Figure e shows temperature-dependent μPL spectra, where the dot emission is seen to quench rapidly with increasing temperature and is fully suppressed above 60 K, indicating a low potential barrier for carrier escape from the QD. The upper panel of Figure f plots the integrated intensity of the QD emission and its ratio to the barrier emission. Presenting the results in terms of the ratio corrects for any possible misalignment of the sample as a result of the temperature increase. It is not possible to extract a reliable value for the activation energy of the QD PL quenching, but considering that the lowest-energy barrier emission, occurring at 778 nm, is only 24 meV above the dot-related peak, a relatively rapid decrease in the intensity of the QD emission is expected. Increasing the Al content of the AlGaAs NW surrounding the dot should result in a more stable emission. The lower panel of Figure f shows a plot of the temperature dependence of the line width of the QD single-exciton emission. At low temperature, the line width is much narrower, whilst it broadens with increasing temperature. This broadening is described reasonably well by a model in which carriers are scattered out of the ground state of the QD by acoustic phonons.[60] The activation energy associated with this model is the separation between the ground state and the first excited state of the QD. The value that is extracted from the fit to the experimental data is 3 meV. Nextnano simulations give the calculated separations of the ground and first excited QD states of 1 and 0.6 meV for electrons and holes, respectively, in reasonable agreement with the extracted energy of 3 meV. It is noted that the observed discrepancy between the experimentally extracted value and the simulated values of the separation energies can be attributed to crystal imperfections related to the GaAs QD and to the non-ideally abrupt NW/QD interfaces. Details of the nextnano simulations are presented in Section S5 of the SI.

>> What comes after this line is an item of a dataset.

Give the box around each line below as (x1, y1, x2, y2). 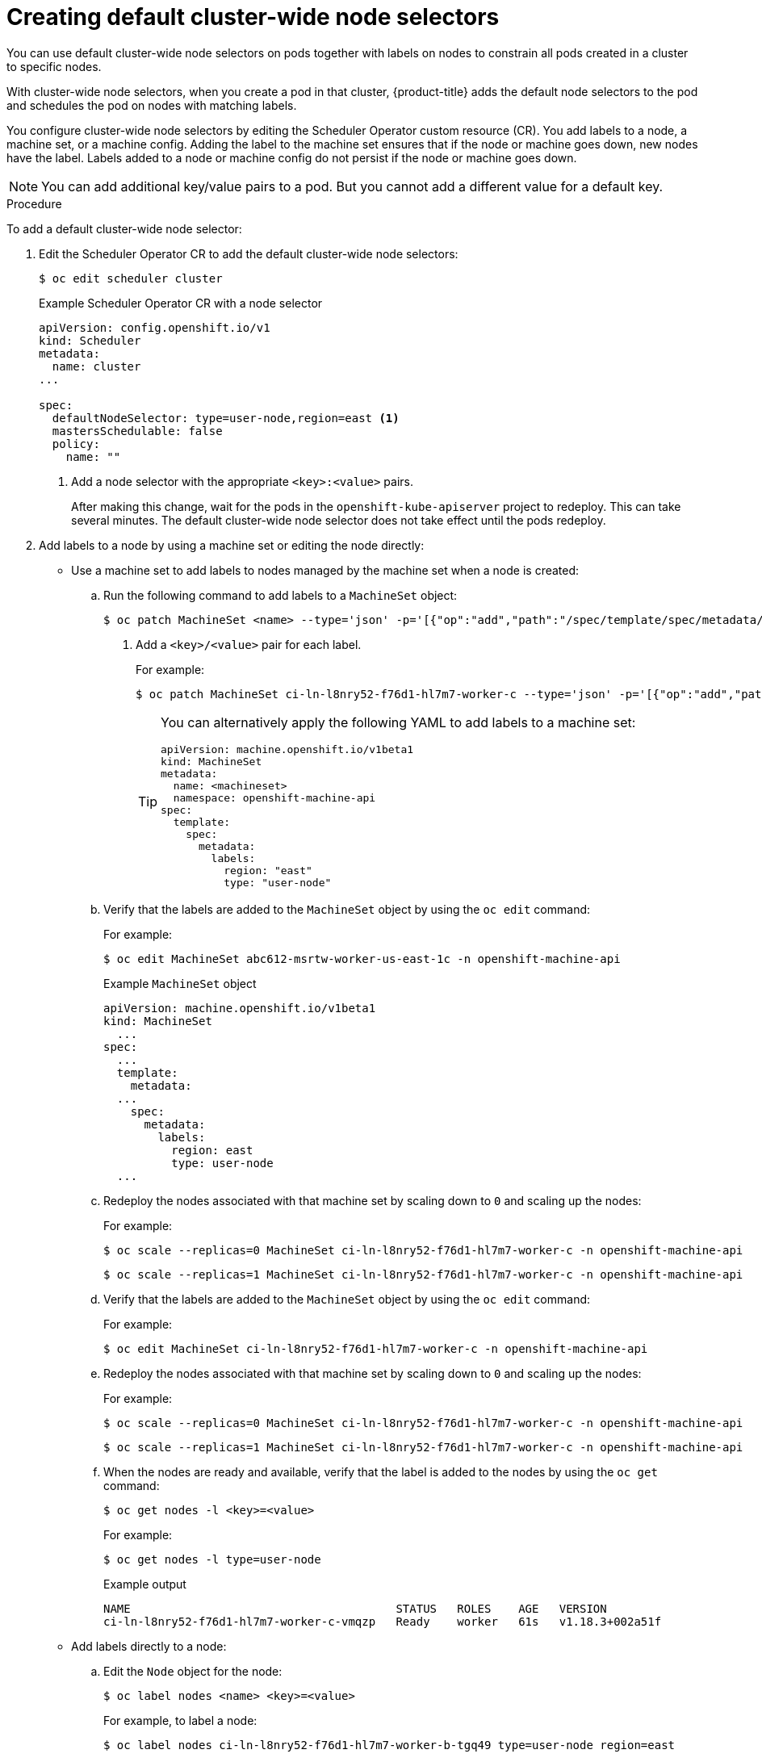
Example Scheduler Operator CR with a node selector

The current optical spectroscopy results for the NWQD structure show clear evidence for QD behavior at low temperatures. Emission from a spatially localized region is observed, with different excitonic recombination processes; these exhibit the expected saturation at high pump powers consistent with fully quantized states. The temperature dependence of the emission line width shows a behavior consistent with that expected for a QD. The results reveal a relatively large emission line width at low temperatures and a rapid quenching of the emission intensity with increasing temperature. The former most likely arises from fluctuating carrier occupancies in nearby defect states. Consequently, improving the crystal purity of the structures would minimize this effect and adding effective surface passivation layers would reduce the effects of surface states. Additionally, improved temperature stability would possibly result from the use of higher Al compositions in the shell of the NWs, since it is anticipated to lead to improvement of their emission properties.[61,62] However, further works are needed to unambiguously verify the aforementioned phenomenon.

Conclusions

In summary, MBE growth of self-catalyzed AlGaAs NWs, with and without a GaAs QD, and of varying Al content, on Si substrates has been reported. For low Al concentrations the NWs are vertically oriented, while increasing Al composition leads to complex morphologies. The spontaneous formation of an Al-rich AlGaAs shell is observed, with an inhomogeneous radial distribution of Al. The shell is thicker at the bottom of the NW and thins towards the NW tip; the opposite behavior is observed for the core. A strong RT emission and band-gap tunability from 1.50 to 1.72 eV is achieved by varying the Al composition between 10 and 30%. A GaAs/AlGaAs single dot-in-wire structure shows clear QD behavior, exhibiting spatially localized emission and both exciton and biexciton transitions. The exciton line width at 6 K is 490 μeV. These results demonstrate the potential of self-catalyzed AlGaAs NWs as the host for QD emitters for applications including single-photon sources and lasers.